Le parece increíble que haya pasado ya una semana, pero a la vez tiene la
sensación de llevar allí muchísimo más tiempo. Aunque no lo haga a menudo, le
encanta viajar y, sin embargo, Japón nunca había estado entre sus prioridades.
Ahora no se lo explica. En su mente se agolpan sensaciones intensas e imágenes
espectaculares de un paseo en barca bajo millones de flores de cerezo en el
Parque Ueno; de la marea humana del cruce de Shibuya, deteniéndose y
dispersándose al ritmo que marcan las luces de los semáforos; del carnaval del
barrio de Harajuku, que no es ningún carnaval, porque esa gente se viste así de
verdad; del atardecer reflejándose en la cumbre nevada del monte Fuji desde el
tren bala; del viaje al pasado por las estrechas calles de la isla de Miyajima
bajo la lluvia; y el estremecimiento que le recorrió las entrañas al contemplar
Hiroshima desde su castillo (destruido en 1945, reconstruido en 1958), y al
visitar el cenotafio del Parque de la
Paz, monumento a las víctimas o al horror y la estupidez
humana. Geles y ella están disfrutando como nunca. El saberse a 11.000 kilómetros
de casa, donde absolutamente nadie las conoce les proporciona una sensación de
libertad inesperada y, poco a poco, han comenzado, sin proponérselo ni ponerse
de acuerdo, a probar cosas nuevas y a hacer otras a las que nunca se habían
atrevido. Empezó por tonterías, como probar el sushi (ninguna de las dos era,
hasta entonces, muy partidaria de la idea de comer pescado crudo y a las dos
les ha encantado) o cantar en un karaoke, pero poco a poco le han ido cogiendo
el gustillo. Sobre todo Geles, que la empuja y la hace saltarse continuamente
las fronteras invisibles que ella misma se había marcado, hasta el punto de
convencerla para ir a un onsen, los
baños públicos japoneses, y disfrutar, completamente desnuda y rodeada de
gente, de las aguas termales sin preocuparse de sus michelines ni de su
celulitis.
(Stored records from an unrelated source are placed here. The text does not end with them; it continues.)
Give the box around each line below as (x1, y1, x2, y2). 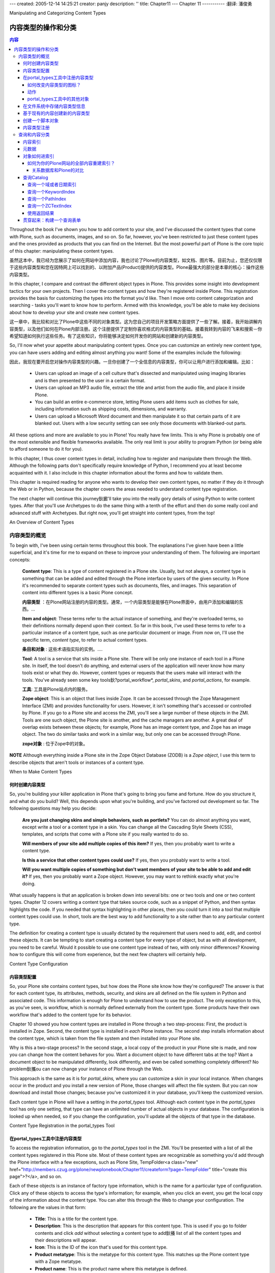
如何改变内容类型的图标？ (27, 81, 81, 88)
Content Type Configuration (9, 960, 68, 967)
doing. (22, 880, 36, 887)
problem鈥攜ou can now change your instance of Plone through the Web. (9, 1066, 163, 1072)
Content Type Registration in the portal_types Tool (9, 1123, 115, 1128)
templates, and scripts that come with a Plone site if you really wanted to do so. (22, 831, 189, 837)
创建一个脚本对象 (23, 117, 59, 123)
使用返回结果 (27, 210, 54, 216)

Lo de hoy es, quizás, demasiado, pero ha decidido no privarse de
nada y no es momento de echarse atrás. El camarero deja el plato sobre la mesa
con una sonrisa. «Fugu sashi», dice,
y les desea buen provecho en un inglés con mucho acento.
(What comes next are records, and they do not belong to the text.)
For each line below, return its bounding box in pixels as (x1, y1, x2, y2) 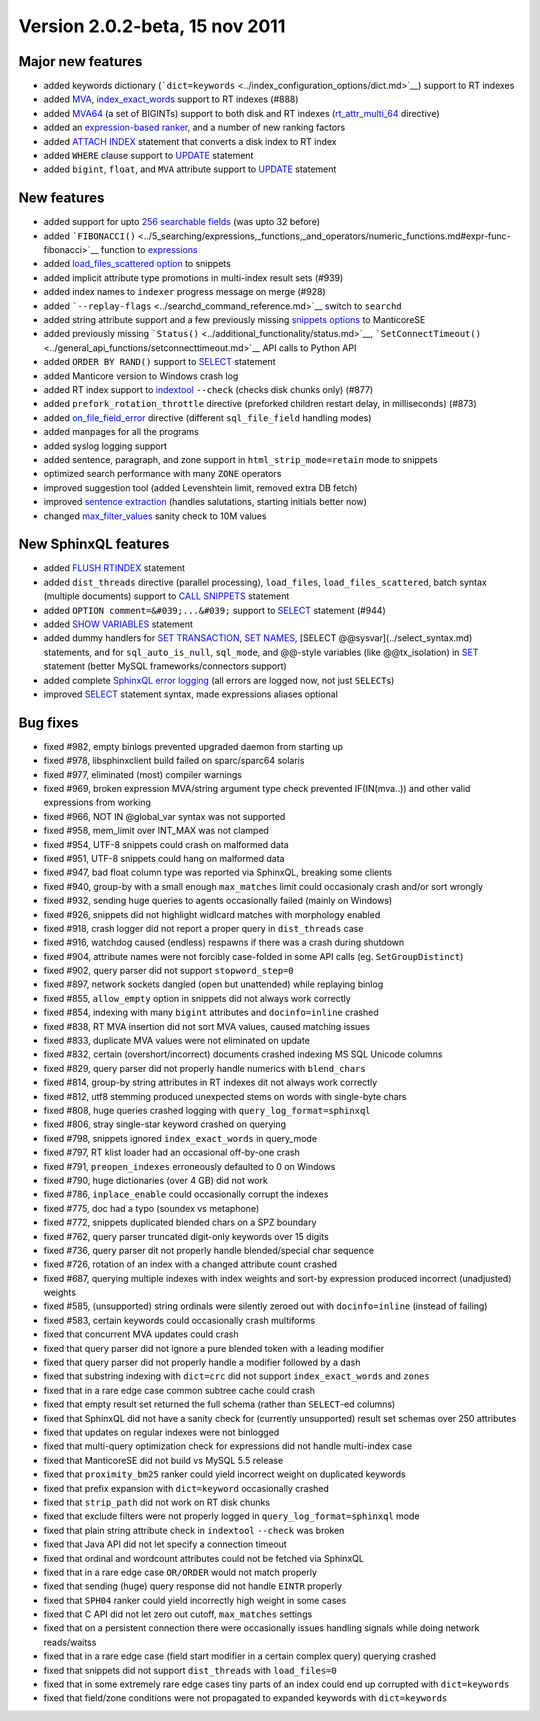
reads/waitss (43, 1636, 97, 1648)
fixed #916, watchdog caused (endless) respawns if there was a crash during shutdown (43, 936, 405, 949)
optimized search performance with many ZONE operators (43, 468, 282, 480)
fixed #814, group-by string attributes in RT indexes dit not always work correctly (43, 1076, 378, 1089)
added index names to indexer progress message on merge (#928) (43, 286, 326, 298)
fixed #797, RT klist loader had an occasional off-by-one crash (43, 1146, 300, 1159)
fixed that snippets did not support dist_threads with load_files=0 (43, 1664, 337, 1676)
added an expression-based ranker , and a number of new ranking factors (43, 121, 346, 134)

—¿De verdad que te lo vas a comer? Mira que como te me mueras te mato.
—Pues claro que sí. No seas tonta, ¿te crees que lo sirven así al buen tuntún?
Esto tiene unos controles del gobierno tremendos, no hay ningún peligro.
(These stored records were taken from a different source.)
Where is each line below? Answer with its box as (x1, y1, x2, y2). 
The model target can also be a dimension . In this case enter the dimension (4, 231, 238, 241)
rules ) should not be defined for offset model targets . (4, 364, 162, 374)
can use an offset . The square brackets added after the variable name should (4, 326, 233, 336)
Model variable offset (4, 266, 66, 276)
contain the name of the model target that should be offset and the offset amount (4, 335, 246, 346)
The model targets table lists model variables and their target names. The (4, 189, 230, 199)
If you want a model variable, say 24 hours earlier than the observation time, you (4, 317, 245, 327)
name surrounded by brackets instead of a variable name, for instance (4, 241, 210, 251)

Como casi todo lo que han comido desde que están allí, el plato parece
una obra de arte: finísimas lonchas translúcidas de pez globo dispuestas en
forma de flor de crisantemo. Andrea toma el pescado con los palillos y se lo
mete en la boca. Es delicioso.
—Prueba un poco, de verdad, está increíble.
—No, paso, paso. Yo con mi unagi estoy
más que contenta.
—Mejor, más para mí. Tú te lo pierdes.
Andrea disfruta de la comida, del sake y de la conversación. Geles la ha
convencido para comprarse (y ponerse) una minifalda y comprueba, sorprendida,
que no se siente mal, que no intenta taparse las piernas con la servilleta. Su
yo japonés le encanta.
—¿Qué vamos a hacer mañana en Kyoto, entonces?
—Bueno, el palacio imperial y los templos son lo más famoso de la ciudad
y, desde luego, no deberíamos dejar de verlos. Pero ya que estamos aventureras,
se me había ocurrido que podíamos hacer un descenso por el río Hozu, que está
como a veinte minutos en tren y… ¿Andrea, me estás escuchando? ¿Qué haces con
la boca?
—No sé, me noto algo raro, como que se me duermen los labios.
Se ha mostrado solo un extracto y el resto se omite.